Dude, you raked! Congrats!


----------



## c. j. stone (Sep 24, 2006)

Amazing numbers! NorthSouth end? Bait?


----------



## BIGFISH1985 (Apr 4, 2008)

c. j. stone said:


> Amazing numbers! NorthSouth end? Bait?


I was at the spillway. Bobber and minnow


----------



## snag (Dec 27, 2005)

Surprise everyone thought you were on the ice ..


----------



## baitguy (Dec 17, 2013)

those are some real nice perch for skeeter ...


----------



## BIGFISH1985 (Apr 4, 2008)

Thanks everyone. that was the second pile of nice fish I got out of there the first trip i got 38 out of there that was the second pile. Just goes to show you don't have to be on the ice to catch quality fish out of skeeter just have to be able to put the time in. Perch and catfish were very plentiful this winter. First trip down there we hammered the catfish between 2 of us we took 47 out that was 23 cats a piece I have a pic of it I will have to upload it. Great start to a Fish Fry this summer.


----------



## c. j. stone (Sep 24, 2006)

BIGFISH1985 said:


> Thanks everyone. that was the second pile of nice fish I got out of there the first trip i got 38 out of there that was the second pile.


WOW! Isn't there a limit on perch at the spillway?


----------



## BIGFISH1985 (Apr 4, 2008)

c. j. stone said:


> WOW! Isn't there a limit on perch at the spillway?


No the only limits mosquito have are crappie 9" 30 per angler and I don't keep them in my boat unless they are 10" and walleye you can keep 6 per angler any size but i don't keep them unless they are 20". I believe there is a pike limit as well but not sure I think its 2 pike per angler and they have to be 32" but not sure don't fish for them I hook them when i am crappie fishing on causeway. them 2 piles of perch will be the last perch I catch the rest of the season.


----------



## Doboy (Oct 13, 2008)

BIGFISH1985 said:


> No the only limits mosquito have are crappie 9" 30 per angler and I don't keep them in my boat unless they are 10" and walleye you can keep 6 per angler any size but i don't keep them unless they are 20". I believe there is a pike limit as well but not sure I think its 2 pike per angler and they have to be 32" but not sure don't fish for them I hook them when i am crappie fishing on causeway. *them 2 piles of perch will be the last perch I catch the rest of the season*.

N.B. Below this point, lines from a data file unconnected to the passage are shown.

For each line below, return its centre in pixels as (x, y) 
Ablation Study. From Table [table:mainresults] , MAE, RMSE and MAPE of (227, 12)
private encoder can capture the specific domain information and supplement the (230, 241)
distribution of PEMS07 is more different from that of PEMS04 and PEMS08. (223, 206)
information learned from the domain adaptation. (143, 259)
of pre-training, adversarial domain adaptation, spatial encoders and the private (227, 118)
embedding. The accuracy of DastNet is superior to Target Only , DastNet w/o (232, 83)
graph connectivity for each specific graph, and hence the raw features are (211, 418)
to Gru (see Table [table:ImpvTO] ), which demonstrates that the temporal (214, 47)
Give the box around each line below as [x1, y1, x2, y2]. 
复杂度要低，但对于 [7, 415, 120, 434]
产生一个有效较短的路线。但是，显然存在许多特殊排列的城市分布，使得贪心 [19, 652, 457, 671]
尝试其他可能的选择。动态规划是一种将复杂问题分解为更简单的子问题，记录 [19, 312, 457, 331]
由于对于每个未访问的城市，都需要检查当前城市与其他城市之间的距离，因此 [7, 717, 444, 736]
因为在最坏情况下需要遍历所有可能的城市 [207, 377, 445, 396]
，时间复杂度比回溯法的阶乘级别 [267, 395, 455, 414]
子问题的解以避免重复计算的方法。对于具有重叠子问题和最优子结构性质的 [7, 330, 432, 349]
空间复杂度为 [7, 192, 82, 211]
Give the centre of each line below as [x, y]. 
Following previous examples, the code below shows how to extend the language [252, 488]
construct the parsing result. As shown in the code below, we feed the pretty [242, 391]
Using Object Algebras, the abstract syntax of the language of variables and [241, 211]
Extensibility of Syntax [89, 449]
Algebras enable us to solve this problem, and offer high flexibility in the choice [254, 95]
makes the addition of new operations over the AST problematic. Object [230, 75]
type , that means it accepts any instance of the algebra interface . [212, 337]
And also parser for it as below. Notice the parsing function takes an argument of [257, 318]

That comment is interesting,,, why do you say that?
You just don't fish for them anymore?
We did pretty good on the keeper perch last year,,,, like the first two weeks after ice off!?

Thanks,,, and nice going!


----------



## BIGFISH1985 (Apr 4, 2008)

Doboy said:


> That comment is interesting,,, why do you say that?
> You just don't fish for them anymore?
> We did pretty good on the keeper perch last year,,,, like the first two weeks after ice off!?
> 
> Thanks,,, and nice going!


yeah I don't really fish for them like i have this year at the spillway. Once ice off comes we got to the state park and we get the big bluegills that roll in there. We fish for them for a few weeks then they are gone then i go walleye and crappie fishing after that. then the rest of the year I am out trophy hunting and messing around on the boat at the mahoning river. Thats why they will probably be the last of the year for me unless they are still at the spillway when i go back out there.


----------



## Popspastime (Apr 1, 2014)

c. j. stone said:


> WOW! Isn't there a limit on perch at the spillway?


Here's the way I see it..Per Fishing Regs.

These regulations apply to all public waters in Ohio where site-specific regulations are not implemented. Exceptions to these regulations include Lake Erie and its tributaries, locations listen in the Site-Specific Waters, Pymatuning Lake, and the Ohio River.

Yellow Perch Daily 30 Min Size None


----------



## BIGFISH1985 (Apr 4, 2008)

There was 2 of us fishing and keeping. If them are the regulations for everywhere then we are good didn't break any rules lol we were under are allowed fish.


----------



## Popspastime (Apr 1, 2014)

BIGFISH1985 said:


> There was 2 of us fishing and keeping. If them are the regulations for everywhere then we are good didn't break any rules lol we were under are allowed fish.


Just commenting on what I read, you used "I got" a few times and never spoke of "we". You posted there is no limit on them but that is wrong.. there is. just saying..


----------



## Monark22 (May 25, 2015)

Yikes....


----------



## tomb (Oct 9, 2004)

Damn. Give the guy a break. 
Nice catch for you two Bigfish1985.


----------



## BIGFISH1985 (Apr 4, 2008)

tomb said:


> Damn. Give the guy a break.
> Nice catch for you two Bigfish1985.


Thanks Tomb


----------